Iskandar-i Shaykhi (اسکندر شیخی), was an Iranian ispahbad from the Afrasiyab dynasty, who ruled Amul as a Timurid vassal from 1393 to 1403. He was the youngest son of Kiya Afrasiyab, who had initially established his rule in eastern Mazandaran from 1349 to 1359, but was defeated and killed by the local shaykh (religious scholar) Mir-i Buzurg, who established his own dynasty—the Mar'ashis—in the region. Together with some supporters and two nephews of his father, Iskandar initially took refuge in Larijan, but later left for Herat, where entered into the service of the Kartid ruler Ghiyath al-Din II.

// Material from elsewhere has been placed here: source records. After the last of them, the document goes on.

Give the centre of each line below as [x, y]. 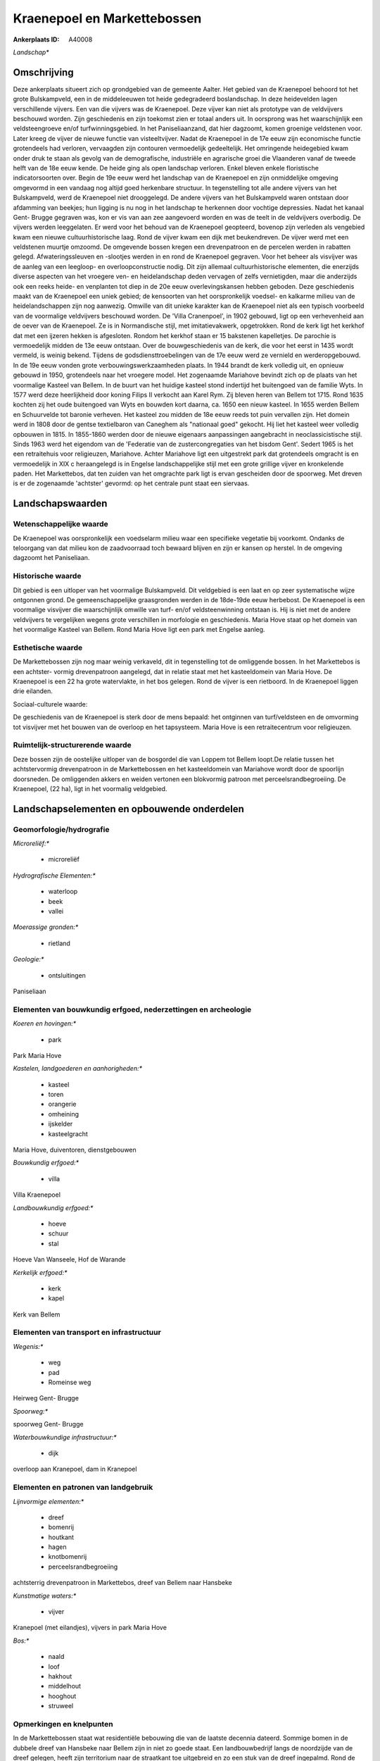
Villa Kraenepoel [37, 1195]
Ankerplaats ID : [36, 39]
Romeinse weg [70, 1382]
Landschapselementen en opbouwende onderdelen [128, 809]
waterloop [63, 892]
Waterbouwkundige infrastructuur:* [65, 1437]
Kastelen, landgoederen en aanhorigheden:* [78, 1069]
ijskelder [61, 1124]

After Herat was captured by the Turco-Mongol ruler Timur in 1381, Iskandar joined the latter, whom he encouraged and accompanied in the conquest of Mazandaran in 1392–1393. After the Mar'ashis were dislodged, Timur assigned the governorship of Amul to Iskandar, but he soon staged a rebellion. Defeated, he was either killed by a Timurid army in 1403/4 at Shir-rud-duhazar, or committed suicide in the Alburz castle of Firuzkuh to avoid capture. One of his sons, Kiya Husayn I, was pardoned by Timur, who allowed him to retain control over Firuzkuh.

== Background ==

Map of northern Iran and its surroundings. The borders represent the traditional geographical boundaries of each region

Iskandar was the youngest son of Kiya Afrasiyab of the Afrasiyab dynasty, a family of ispahbads (local princes or military leaders) native to the city of Amul in eastern Mazandaran. They were also known as the Chalabis or Chalavis, after a district in Amul. Kiya Afrasiyab served as the general of his son-in-law, the Bavandid ispahbad Hasan II, who ruled Amul and its surroundings. Late in his reign, Hasan II had his vizier Kiya Jalal ibn Ahmad Jal executed. This resulted in the alienation of his family—the powerful Kiya Jalili, which controlled Sari. This had many outraged, and made the Jalilids enter an alliance with the neighbouring Baduspanids of Rustamdar. Together, they attacked Amul, forcing Hasan II to surrender. The Baduspanid ruler (ustandar) Jalal al-Dawla Iskandar, received Hasan II favorably, but the Chalabis distanced themselves from the latter.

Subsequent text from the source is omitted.